» EXERCISE:
Please write out the listing again, keeping every character the same.

Start of Block

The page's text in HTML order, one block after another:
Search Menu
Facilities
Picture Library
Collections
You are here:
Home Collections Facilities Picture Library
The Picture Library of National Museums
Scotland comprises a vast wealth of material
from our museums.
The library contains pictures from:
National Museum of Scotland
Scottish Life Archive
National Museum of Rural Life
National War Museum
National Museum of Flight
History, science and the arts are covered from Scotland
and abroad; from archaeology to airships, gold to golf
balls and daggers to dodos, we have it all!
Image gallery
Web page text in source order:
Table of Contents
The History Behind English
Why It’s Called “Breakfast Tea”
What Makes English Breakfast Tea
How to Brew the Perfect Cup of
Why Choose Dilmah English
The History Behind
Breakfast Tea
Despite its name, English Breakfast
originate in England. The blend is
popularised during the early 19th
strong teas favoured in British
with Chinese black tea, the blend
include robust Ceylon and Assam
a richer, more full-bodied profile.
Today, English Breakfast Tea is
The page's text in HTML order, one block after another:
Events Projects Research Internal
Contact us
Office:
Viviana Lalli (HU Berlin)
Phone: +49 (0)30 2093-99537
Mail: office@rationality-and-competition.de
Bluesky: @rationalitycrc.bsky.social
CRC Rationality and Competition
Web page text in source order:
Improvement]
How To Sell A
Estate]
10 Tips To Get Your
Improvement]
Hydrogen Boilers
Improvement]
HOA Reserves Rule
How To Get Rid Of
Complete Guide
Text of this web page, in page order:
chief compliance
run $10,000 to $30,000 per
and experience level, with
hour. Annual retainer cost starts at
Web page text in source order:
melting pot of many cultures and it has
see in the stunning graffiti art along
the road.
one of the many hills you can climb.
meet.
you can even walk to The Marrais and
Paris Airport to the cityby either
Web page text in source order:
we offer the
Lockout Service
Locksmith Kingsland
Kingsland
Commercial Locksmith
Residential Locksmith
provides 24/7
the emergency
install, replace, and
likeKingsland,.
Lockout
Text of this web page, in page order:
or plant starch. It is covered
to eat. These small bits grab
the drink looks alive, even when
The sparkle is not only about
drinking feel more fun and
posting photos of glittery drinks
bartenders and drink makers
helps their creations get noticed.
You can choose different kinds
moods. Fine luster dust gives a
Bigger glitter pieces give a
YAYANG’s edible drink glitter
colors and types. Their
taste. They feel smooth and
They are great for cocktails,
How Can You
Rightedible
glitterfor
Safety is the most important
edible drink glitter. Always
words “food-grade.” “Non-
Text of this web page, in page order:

End of Block

» RESPONSE TO THIS TASK:
The page's text in HTML order, one block after another:
Search Menu
Facilities
Picture Library
Collections
You are here:
Home Collections Facilities Picture Library
The Picture Library of National Museums
Scotland comprises a vast wealth of material
from our museums.
The library contains pictures from:
National Museum of Scotland
Scottish Life Archive
National Museum of Rural Life
National War Museum
National Museum of Flight
History, science and the arts are covered from Scotland
and abroad; from archaeology to airships, gold to golf
balls and daggers to dodos, we have it all!
Image gallery
Web page text in source order:
Table of Contents
The History Behind English
Why It’s Called “Breakfast Tea”
What Makes English Breakfast Tea
How to Brew the Perfect Cup of
Why Choose Dilmah English
The History Behind
Breakfast Tea
Despite its name, English Breakfast
originate in England. The blend is
popularised during the early 19th
strong teas favoured in British
with Chinese black tea, the blend
include robust Ceylon and Assam
a richer, more full-bodied profile.
Today, English Breakfast Tea is
The page's text in HTML order, one block after another:
Events Projects Research Internal
Contact us
Office:
Viviana Lalli (HU Berlin)
Phone: +49 (0)30 2093-99537
Mail: office@rationality-and-competition.de
Bluesky: @rationalitycrc.bsky.social
CRC Rationality and Competition
Web page text in source order:
Improvement]
How To Sell A
Estate]
10 Tips To Get Your
Improvement]
Hydrogen Boilers
Improvement]
HOA Reserves Rule
How To Get Rid Of
Complete Guide
Text of this web page, in page order:
chief compliance
run $10,000 to $30,000 per
and experience level, with
hour. Annual retainer cost starts at
Web page text in source order:
melting pot of many cultures and it has
see in the stunning graffiti art along
the road.
one of the many hills you can climb.
meet.
you can even walk to The Marrais and
Paris Airport to the cityby either
Web page text in source order:
we offer the
Lockout Service
Locksmith Kingsland
Kingsland
Commercial Locksmith
Residential Locksmith
provides 24/7
the emergency
install, replace, and
likeKingsland,.
Lockout
Text of this web page, in page order:
or plant starch. It is covered
to eat. These small bits grab
the drink looks alive, even when
The sparkle is not only about
drinking feel more fun and
posting photos of glittery drinks
bartenders and drink makers
helps their creations get noticed.
You can choose different kinds
moods. Fine luster dust gives a
Bigger glitter pieces give a
YAYANG’s edible drink glitter
colors and types. Their
taste. They feel smooth and
They are great for cocktails,
How Can You
Rightedible
glitterfor
Safety is the most important
edible drink glitter. Always
words “food-grade.” “Non-
Text of this web page, in page order:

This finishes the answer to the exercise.